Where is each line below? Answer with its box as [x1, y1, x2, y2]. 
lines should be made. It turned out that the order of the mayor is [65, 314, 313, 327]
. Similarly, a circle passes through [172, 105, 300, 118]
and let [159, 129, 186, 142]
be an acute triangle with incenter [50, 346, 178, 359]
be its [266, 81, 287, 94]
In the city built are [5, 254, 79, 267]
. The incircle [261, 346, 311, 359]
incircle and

####################

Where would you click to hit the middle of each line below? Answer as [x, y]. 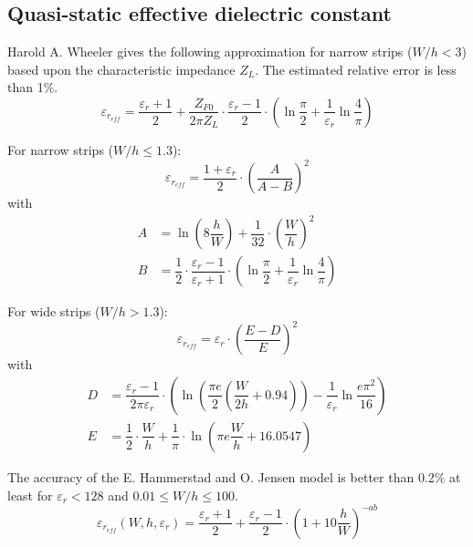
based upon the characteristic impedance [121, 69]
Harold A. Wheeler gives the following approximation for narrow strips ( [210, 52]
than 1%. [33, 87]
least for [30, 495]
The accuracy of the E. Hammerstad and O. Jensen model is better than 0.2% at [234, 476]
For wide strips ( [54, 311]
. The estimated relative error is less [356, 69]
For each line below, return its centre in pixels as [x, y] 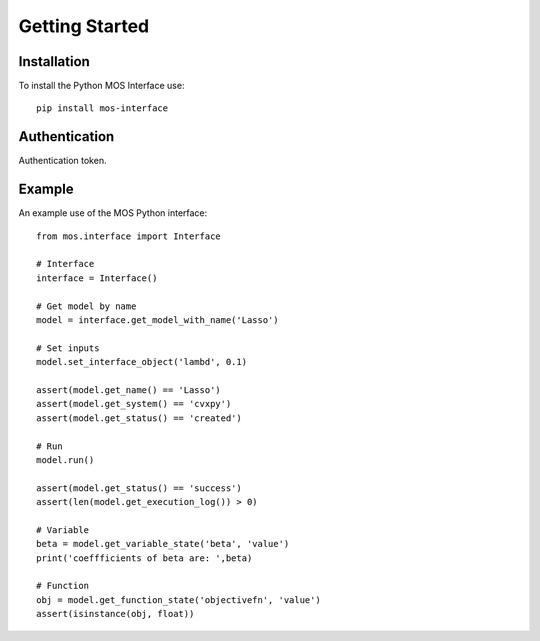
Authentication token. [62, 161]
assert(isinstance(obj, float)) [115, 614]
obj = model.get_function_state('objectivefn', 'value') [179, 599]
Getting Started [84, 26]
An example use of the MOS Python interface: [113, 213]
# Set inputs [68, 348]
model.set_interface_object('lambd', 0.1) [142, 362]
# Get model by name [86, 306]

####################

Problem
Taking the entries above, write out exactly the lines starting with the line containing "Where is each" and going on through the line containing "incircle and", both included, and nothing else.

Response area
Where is each line below? Answer with its box as [x1, y1, x2, y2]. 
lines should be made. It turned out that the order of the mayor is [65, 314, 313, 327]
. Similarly, a circle passes through [172, 105, 300, 118]
and let [159, 129, 186, 142]
be an acute triangle with incenter [50, 346, 178, 359]
be its [266, 81, 287, 94]
In the city built are [5, 254, 79, 267]
. The incircle [261, 346, 311, 359]
incircle and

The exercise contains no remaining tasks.